I definitely see where you're coming from, I'm not trying to argue against unit tests for small pieces of functionality. For example, I agree that responsive_sleep is imminently unit testable, and I can add a unit test for that if you want.

However, I do believe a test that uses real Threads is the more useful test of the Nerve Application than testing the interaction on mocks. The reality is that we do care whether Ruby thread local variables are writable from the main thread in Ruby 2.2 vs 2.1 vs 1.9, and we do care about backwards incompatible changes to the Thread class. The whole purpose of the Nerve Application is to launch, reap, and signal with the ServiceWatcher threads, so let's make sure that actually works. I have isolated the Application from e.g. signal handling semantics and the realities of what ServiceWatcher threads actually do, but I feel I left enough reality in the suite to give me confidence when making changes to this behavior.

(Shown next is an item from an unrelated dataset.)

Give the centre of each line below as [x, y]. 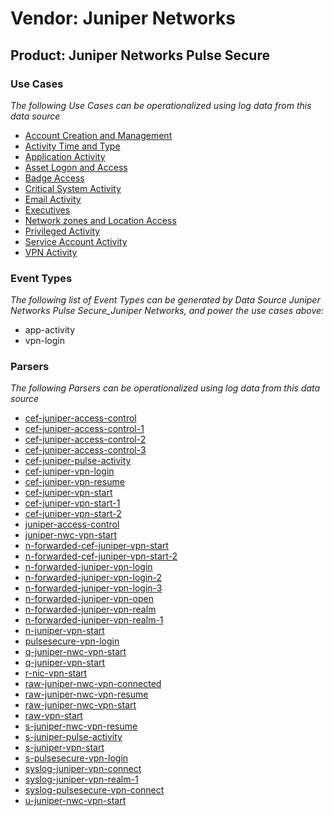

I guess what I'm trying to say is that I'm not arguing against unit tests, I'm claiming the unit test of the Nerve application is more useful if it uses real Threads. I agree that makes it more like an integration test than a pure unit test, but it's still testing an isolated piece of functionality and I don't believe that we'll see that many flakes as a result. Are you ok with us going with this and seeing what happens or do you strongly believe that for it to be a unit test it can't spawn threads?

[jolynch]

Alright, I've got some train hacking to do. @igor47 I'll try to have the next revision ready for you to review tomorrow. Ignore my latest comment, if we push the threading down a level then the app doesn't have to care.

@ubiquitousthey I'm aiming to get this into a state it can be merged in tomorrow or maybe the next day, then it will take me a day to roll it out at Yelp, and if everything goes well I may be able to circle back by Friday to get a new version cut.

[jolynch]

@igor47 I went ahead and did the refactor you suggested to push the threading into the ServiceWatcher. I believe that I've managed to do that without breaking compatibility with existing ServiceWatchers, and it made writing tests a bit easier as well.

The nested expect closed over an iteration counter is a tad strange, but I wasn't quite sure how else to test that subsequent iterations of the main loop handled the state changes right without it. I sorta like the resulting tests though.

👍 ?

[bobtfish]

👍 from me.

[igor47]

the tests look much better now. thanks for doing the refactor! i left a few minor comments. my sense is the code is ready, although the tests could still be improved a bit (i'm particularly concerned about what seems to be a lack of verifying doubles, even though they seem to be turned on here: https://github.com/airbnb/nerve/blob/master/spec/spec_helper.rb#L18-L22).

[jolynch]

@igor47 I feel I have integrated your suggestions and commented on the ones I didn't think needed to change. I believe this is pretty ready for merge. The ServiceWatcher refactor has made it clean and by switching to instance_doubles I checked that I did indeed get verified doubles. Also I've been doing fairly significant manual local testing. I kind of want to get this merged and deployed on real hardware.

Once it's deployed and I know it works on production I can loop back and cut a new release (if I find bugs I'll write regression tests on them and fix before cutting the release).

[igor47]

this PR is epic. nice work!

[jolynch]

@igor47 is that a 👍 ?

[jolynch]

Sweet, thanks @igor47 for all the review! I'm going to roll this out at Yelp and see what happens. If good things happen, I'll circle back and cut a release. I don't think that anything is non backwards compatible either on the watcher or config side.

[jolynch]

@ubiquitousthey this should be available in 0.8.0, let me know if you run into any issues.

Also this should close out #62 ... only a year late

[ubiquitousthey]

Thanks @jolynch. I will give it a try.